This is Phil McKay talking to you from my new desk at the Canadian Wind Energy Association (CanWEA). It is a thrill to be here and part of this committed team, working to advance the wind industry in Canada in a sustainable, creative and passionate way.
As the director of the new operations and maintenance program I have the challenge of defining some of the significant obstacles in the 7th largest wind turbine fleet distributed across the 2nd largest country in the world.
My route here has not been as direct as it could have been. I have found myself immersed in news headlines that started as polar opposites and have gradually been drawn together. Having been trained as a mechanical engineer at the University of Windsor I followed the migration of my peers into the Detroit area to make my mark on the automotive industry. My primary passion; electric vehicles (EVs).

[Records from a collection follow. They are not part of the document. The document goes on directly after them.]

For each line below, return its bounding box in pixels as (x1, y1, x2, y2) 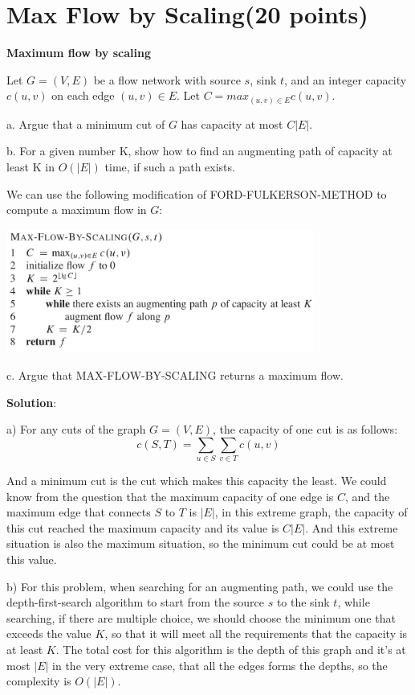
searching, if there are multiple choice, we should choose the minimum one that (6, 609, 396, 626)
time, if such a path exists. (104, 158, 235, 175)
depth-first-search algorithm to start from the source (6, 594, 264, 611)
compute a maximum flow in (6, 201, 147, 218)
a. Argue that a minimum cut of (6, 115, 165, 132)
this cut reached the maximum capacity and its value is (6, 519, 279, 536)
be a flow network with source (93, 71, 241, 88)
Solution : (6, 393, 57, 410)
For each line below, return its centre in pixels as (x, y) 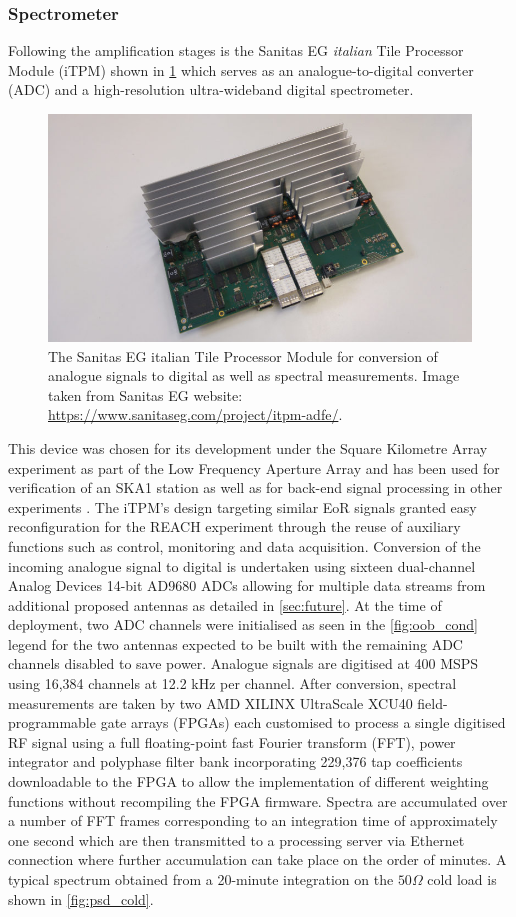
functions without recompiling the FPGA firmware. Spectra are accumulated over (258, 800)
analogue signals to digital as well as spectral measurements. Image (254, 375)
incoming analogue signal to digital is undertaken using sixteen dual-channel (242, 565)
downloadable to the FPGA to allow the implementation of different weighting (248, 781)
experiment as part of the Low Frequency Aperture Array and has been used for (254, 467)
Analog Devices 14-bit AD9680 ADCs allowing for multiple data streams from (247, 585)
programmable (52, 722)
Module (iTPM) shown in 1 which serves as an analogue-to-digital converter (241, 69)
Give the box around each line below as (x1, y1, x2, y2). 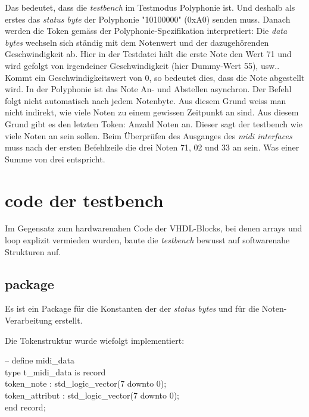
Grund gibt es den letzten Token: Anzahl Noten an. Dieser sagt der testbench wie (5, 117, 303, 130)
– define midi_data (5, 354, 75, 366)
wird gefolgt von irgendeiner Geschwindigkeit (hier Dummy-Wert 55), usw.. (5, 59, 280, 71)
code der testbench (5, 187, 164, 212)
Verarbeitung (5, 314, 52, 327)
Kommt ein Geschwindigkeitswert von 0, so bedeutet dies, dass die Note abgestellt (5, 71, 305, 83)
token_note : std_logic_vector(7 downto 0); (5, 377, 167, 390)
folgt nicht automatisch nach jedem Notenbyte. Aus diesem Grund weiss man (5, 94, 286, 106)
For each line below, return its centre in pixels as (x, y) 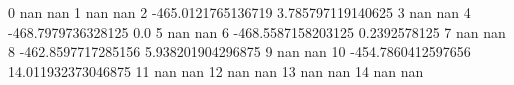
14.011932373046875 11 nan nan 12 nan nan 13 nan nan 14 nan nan (216, 70)
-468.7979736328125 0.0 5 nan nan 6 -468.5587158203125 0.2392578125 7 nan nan (257, 31)
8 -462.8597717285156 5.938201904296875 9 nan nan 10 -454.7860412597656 (239, 51)
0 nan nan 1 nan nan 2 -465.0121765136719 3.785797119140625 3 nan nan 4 (239, 12)
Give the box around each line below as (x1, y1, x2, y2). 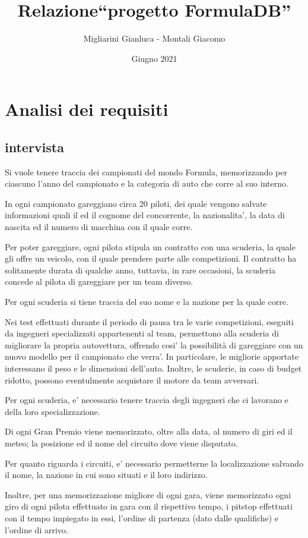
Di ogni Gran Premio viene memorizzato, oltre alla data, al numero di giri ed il (5, 425, 293, 438)
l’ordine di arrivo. (5, 523, 68, 536)
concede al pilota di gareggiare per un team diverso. (5, 275, 193, 288)
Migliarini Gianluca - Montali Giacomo (83, 32, 226, 45)
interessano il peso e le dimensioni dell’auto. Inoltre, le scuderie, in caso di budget (5, 362, 302, 375)
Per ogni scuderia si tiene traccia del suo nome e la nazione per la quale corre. (5, 295, 288, 308)
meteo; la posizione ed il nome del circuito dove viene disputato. (5, 436, 238, 449)
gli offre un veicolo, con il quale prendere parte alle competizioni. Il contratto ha (5, 252, 297, 265)
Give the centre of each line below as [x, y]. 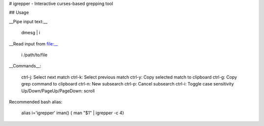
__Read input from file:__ [33, 43]
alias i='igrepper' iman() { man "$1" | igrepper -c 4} [73, 113]
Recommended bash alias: [36, 102]
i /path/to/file [34, 55]
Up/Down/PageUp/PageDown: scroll [58, 91]
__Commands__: [25, 66]
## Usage [19, 13]
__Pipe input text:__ [28, 21]
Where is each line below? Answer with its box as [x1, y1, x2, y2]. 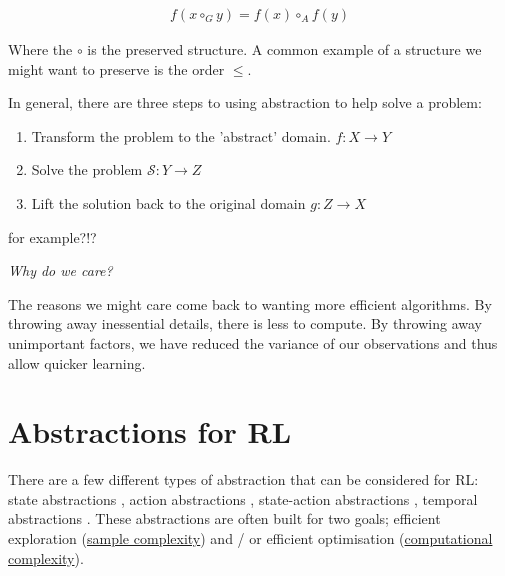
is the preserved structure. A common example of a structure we [87, 39, 482, 60]
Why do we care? [8, 260, 113, 281]
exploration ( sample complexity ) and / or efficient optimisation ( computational [8, 528, 493, 549]
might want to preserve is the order [8, 58, 225, 79]
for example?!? [8, 226, 97, 247]
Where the [8, 39, 73, 60]
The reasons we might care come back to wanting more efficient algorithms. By [8, 293, 492, 314]
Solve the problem [31, 159, 143, 180]
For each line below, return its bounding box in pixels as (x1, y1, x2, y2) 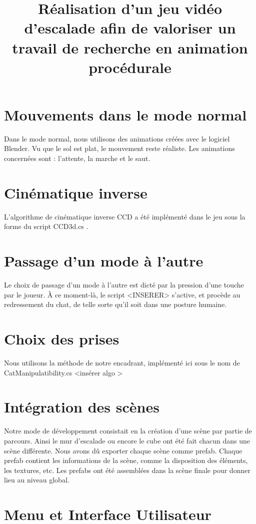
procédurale (88, 56, 171, 77)
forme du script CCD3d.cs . (4, 221, 88, 231)
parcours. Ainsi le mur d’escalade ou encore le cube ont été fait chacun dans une (4, 435, 250, 445)
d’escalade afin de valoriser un (24, 17, 236, 38)
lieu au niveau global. (4, 474, 69, 485)
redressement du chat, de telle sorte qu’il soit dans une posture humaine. (4, 299, 227, 309)
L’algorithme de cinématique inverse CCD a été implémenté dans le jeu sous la (4, 211, 245, 221)
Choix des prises (4, 328, 119, 349)
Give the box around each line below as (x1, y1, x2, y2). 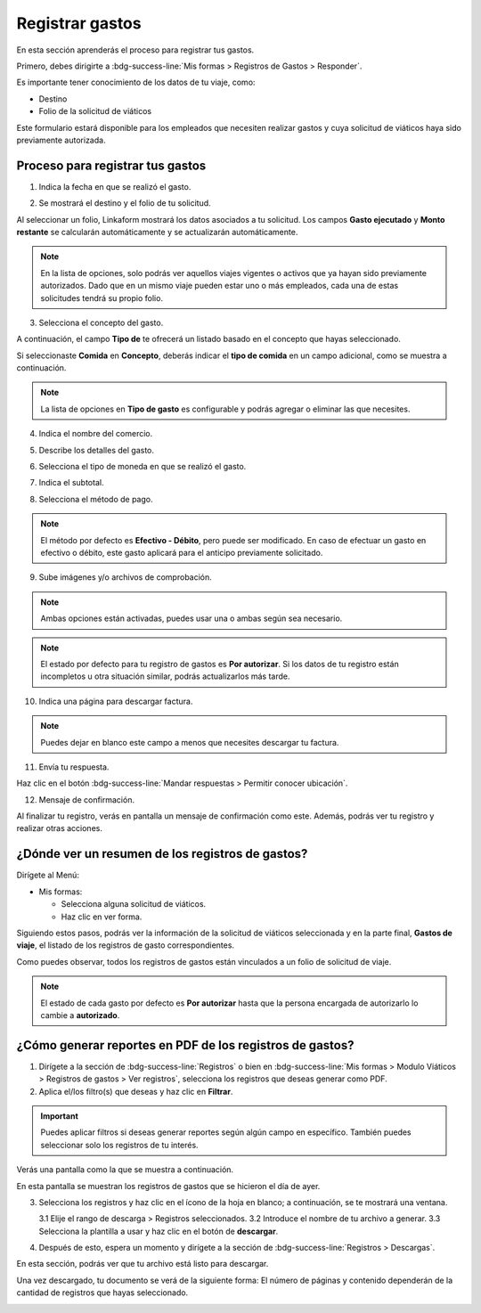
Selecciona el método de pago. (38, 493, 153, 504)
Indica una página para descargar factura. (38, 696, 193, 706)
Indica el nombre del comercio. (38, 428, 153, 439)
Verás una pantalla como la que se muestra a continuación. (16, 1164, 234, 1175)
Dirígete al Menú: (16, 869, 80, 881)
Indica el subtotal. (38, 477, 104, 488)
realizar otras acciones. (16, 823, 102, 834)
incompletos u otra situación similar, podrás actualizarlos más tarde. (40, 671, 290, 681)
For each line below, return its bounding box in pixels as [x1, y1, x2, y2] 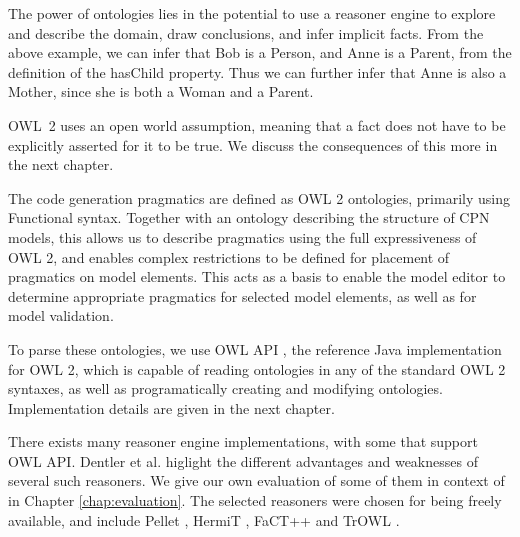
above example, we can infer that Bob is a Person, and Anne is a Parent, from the [8, 42, 512, 63]
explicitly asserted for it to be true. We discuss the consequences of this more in [8, 134, 498, 155]
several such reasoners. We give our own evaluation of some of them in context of [8, 470, 505, 491]
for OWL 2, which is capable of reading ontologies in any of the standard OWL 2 [8, 358, 506, 379]
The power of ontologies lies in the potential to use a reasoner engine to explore [8, 3, 496, 23]
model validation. [8, 305, 114, 326]
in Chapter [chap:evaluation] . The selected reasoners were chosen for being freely [8, 490, 502, 511]
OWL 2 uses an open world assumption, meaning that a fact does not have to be [8, 114, 506, 135]
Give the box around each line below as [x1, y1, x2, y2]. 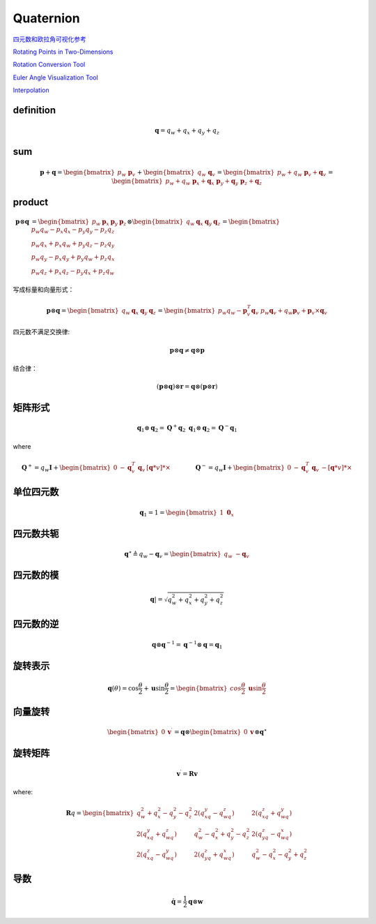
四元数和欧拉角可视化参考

I recall a canoe trip to Algonquin Park in high school where I decided that there were some places in the world that were worth protecting. It didn’t take much research to find out that there is no controlled border between densely populated areas where people come first and some of the most pristine spaces on the planet where people are foreigners. Everything is connected and so the cleanup must happen everywhere.
My contribution to the cleanup effort overlapped with my passion for cars and this is where I plugged in.
One of my first projects had me behind the wheel of a 500+ hp Mustang which was a dream for a new grad and I was happy to pay my dues to get on the very niche EV programs. A few years in I was offered the chance at a Master’s degree in wind energy where I focused my time on group dynamics of wind turbines in partnership with a local wind farm. This time, followed by a stint at the Wind Energy Institute of Canada, had me fully immersed in both the auto and wind sectors.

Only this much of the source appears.